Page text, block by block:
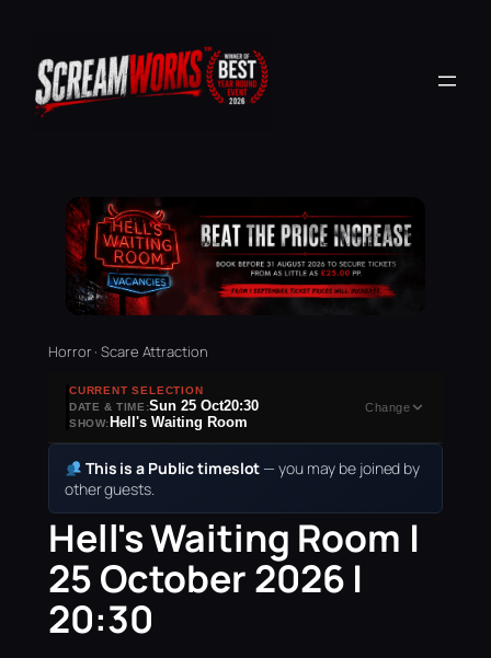
Horror · Scare Attraction
CURRENT SELECTION
DATE & TIME:Sun 25 Oct20:30
SHOW: Hell's Waiting Room
Change
This is a Public timeslot — you may be joined by
other guests.
Hell's Waiting Room |
25 October 2026 |
20:30
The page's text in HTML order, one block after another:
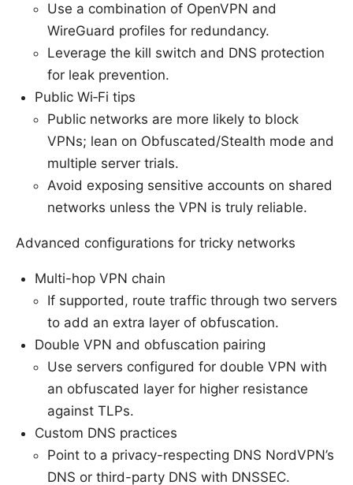
Use a combination of OpenVPN and
WireGuard profiles for redundancy.
Leverage the kill switch and DNS protection
for leak prevention.
Public Wi‑Fi tips
Public networks are more likely to block
VPNs; lean on Obfuscated/Stealth mode and
multiple server trials.
Avoid exposing sensitive accounts on shared
networks unless the VPN is truly reliable.
Advanced configurations for tricky networks
Multi-hop VPN chain
If supported, route traffic through two servers
to add an extra layer of obfuscation.
Double VPN and obfuscation pairing
Use servers configured for double VPN with
an obfuscated layer for higher resistance
against TLPs.
Custom DNS practices
Point to a privacy-respecting DNS NordVPN’s
DNS or third-party DNS with DNSSEC.
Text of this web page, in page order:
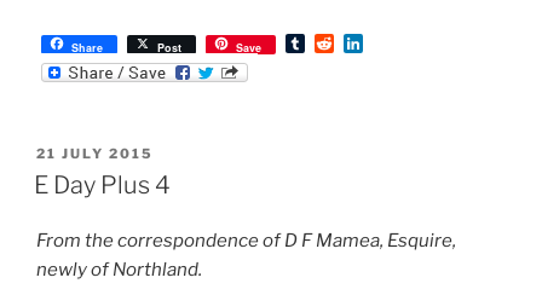
Share Post Save
T
R
POSTED
ON
21 JULY 2015
E Day Plus 4
From the correspondence of D F Mamea, Esquire,
newly of Northland.
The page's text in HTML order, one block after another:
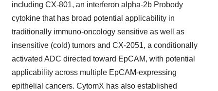
including CX-801, an interferon alpha-2b Probody
cytokine that has broad potential applicability in
traditionally immuno-oncology sensitive as well as
insensitive (cold) tumors and CX-2051, a conditionally
activated ADC directed toward EpCAM, with potential
applicability across multiple EpCAM-expressing
epithelial cancers. CytomX has also established
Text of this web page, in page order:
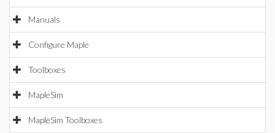
Manuals
Configure Maple
Toolboxes
MapleSim
MapleSim Toolboxes
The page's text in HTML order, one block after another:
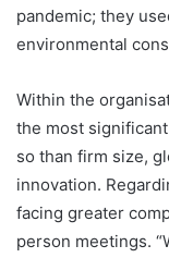
pandemic; they
environmental
Within the
the most
so than firm size,
innovation.
facing greater
person meetings.
· · · · ·
» Exercise instructions:
From the first line to the last, reproduce the listing above exactly, leaving the pictures out.

» Completed exercise:
Page text, block by block:
Horror · Scare Attraction
CURRENT SELECTION
DATE & TIME:Sun 25 Oct20:30
SHOW: Hell's Waiting Room
Change
This is a Public timeslot — you may be joined by
other guests.
Hell's Waiting Room |
25 October 2026 |
20:30
The page's text in HTML order, one block after another:
Use a combination of OpenVPN and
WireGuard profiles for redundancy.
Leverage the kill switch and DNS protection
for leak prevention.
Public Wi‑Fi tips
Public networks are more likely to block
VPNs; lean on Obfuscated/Stealth mode and
multiple server trials.
Avoid exposing sensitive accounts on shared
networks unless the VPN is truly reliable.
Advanced configurations for tricky networks
Multi-hop VPN chain
If supported, route traffic through two servers
to add an extra layer of obfuscation.
Double VPN and obfuscation pairing
Use servers configured for double VPN with
an obfuscated layer for higher resistance
against TLPs.
Custom DNS practices
Point to a privacy-respecting DNS NordVPN’s
DNS or third-party DNS with DNSSEC.
Text of this web page, in page order:
Share Post Save
T
R
POSTED
ON
21 JULY 2015
E Day Plus 4
From the correspondence of D F Mamea, Esquire,
newly of Northland.
The page's text in HTML order, one block after another:
including CX-801, an interferon alpha-2b Probody
cytokine that has broad potential applicability in
traditionally immuno-oncology sensitive as well as
insensitive (cold) tumors and CX-2051, a conditionally
activated ADC directed toward EpCAM, with potential
applicability across multiple EpCAM-expressing
epithelial cancers. CytomX has also established
Text of this web page, in page order:
Manuals
Configure Maple
Toolboxes
MapleSim
MapleSim Toolboxes
The page's text in HTML order, one block after another:
pandemic; they
environmental
Within the
the most
so than firm size,
innovation.
facing greater
person meetings.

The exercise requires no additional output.